You’d think after twenty years of various kinds of teaching, I’d have inured myself to ice-breaking activities at the starts of classes and meetings, but no, I still don’t like them.
There is a slug-like creature deep inside me who would rather lurk at the edges of a gathering and judge the people there instead of participating. That creature, too, curls and twitches when exposed to all of the ordinary ways that people get to know each other.
For me, an icebreaker would be, “Who here has ever experienced something science can’t explain?” THAT is how you get to know people, going straight to their crack-pottery.
Yet I know that they’re a necessary evil, and the true reason I don’t like them is the same reason that the slug would rather ooze: entropy is easier.
So it is with returning to writing day after day, another endeavor that requires icebreaking. For me, there’s a huge mental or emotional barrier before getting back into creative work, but knowing that doesn’t make it easier to get through.
What’s nice – though not required – from a writing session for me is absorption: getting back inside the thing so that I can look back out through its eyes again, able to intuit what feels right to do next.
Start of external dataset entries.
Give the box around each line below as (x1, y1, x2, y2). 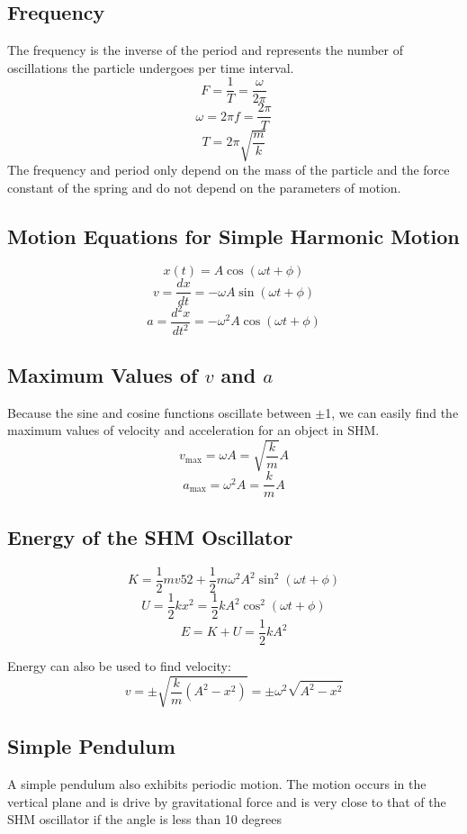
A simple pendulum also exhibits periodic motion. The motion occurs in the (7, 775, 427, 793)
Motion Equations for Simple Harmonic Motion (7, 222, 460, 249)
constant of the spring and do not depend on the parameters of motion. (7, 177, 401, 196)
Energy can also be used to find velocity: (7, 656, 231, 675)
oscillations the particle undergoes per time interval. (7, 58, 294, 77)
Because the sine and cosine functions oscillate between (7, 403, 311, 422)
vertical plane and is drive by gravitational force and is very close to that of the (7, 792, 446, 811)
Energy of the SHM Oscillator (7, 522, 293, 550)

Mihaly Csikszentmihalyi calls it flow, but George Saunders has a metaphor that makes better sense to me: an eye doctor flipping through the lenses to feel which is better for the total vision.
Getting to that state is difficult, but I’ve come up with a few tricks:
- Open a file, read a little of what I wrote before, and tinker with a few things that don’t look or sound right to me.
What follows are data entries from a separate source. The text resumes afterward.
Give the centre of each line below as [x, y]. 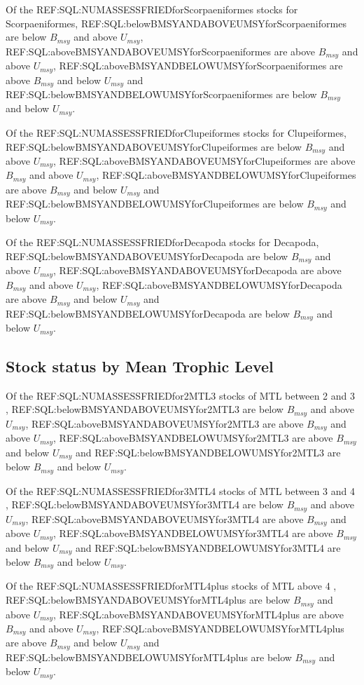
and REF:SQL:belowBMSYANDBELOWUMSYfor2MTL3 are [208, 452]
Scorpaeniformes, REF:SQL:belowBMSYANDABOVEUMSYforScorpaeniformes [176, 23]
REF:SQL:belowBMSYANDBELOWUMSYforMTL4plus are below [149, 657]
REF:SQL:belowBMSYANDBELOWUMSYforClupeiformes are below [155, 204]
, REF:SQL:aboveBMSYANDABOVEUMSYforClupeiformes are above [204, 160]
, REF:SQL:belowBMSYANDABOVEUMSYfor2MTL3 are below [145, 409]
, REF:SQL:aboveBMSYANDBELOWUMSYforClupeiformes [226, 175]
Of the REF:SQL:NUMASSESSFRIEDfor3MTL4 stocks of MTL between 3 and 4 [180, 490]

- Ask myself a question in writing about the work in progress (sometimes as simple as “What the fuck is going on?”) and then answering also in writing.
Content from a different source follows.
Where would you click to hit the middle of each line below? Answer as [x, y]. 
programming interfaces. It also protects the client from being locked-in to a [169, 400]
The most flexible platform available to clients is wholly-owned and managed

- Open a new document and paste in the parts of the work in progress that I am certain I want to keep, leaving the iffy ones in the old version.
- Write a photograph I don’t have, describing a place or a person or a feeling from my past that hasn’t been otherwise recorded.
- Write a Postcard Story based on some image I find (though I seldom have energy to write the original thing once I finish one).
- Type out a passage from a work I admire in a similar voice or point of view (first person, third person) to get a feel again for how prose flows. Sometimes I’ll type in a passage from my own work.
All of these are on-ramps to getting back into my work, and there are countless passages in my journals where I leave them half-finished to go back into the story that has suddenly returned to me.
This is where I’m supposed to say that writing isn’t always fun or easy, but I’d guess that even plodding ahead is a kind of icebreaking, albeit slow and painful. And with so few pleasures to be had from the publishing of writing, why shouldn’t you make creating it as enjoyable as possible?
My best work has come from “tinkering,” the word that best describes the low-pressure experimentation that’s required for me to create.
I build stories the same way that Roy Neary built his model of Devil’s Tower in Close Encounters of the Third Kind, one smudge of mashed potatoes at a time.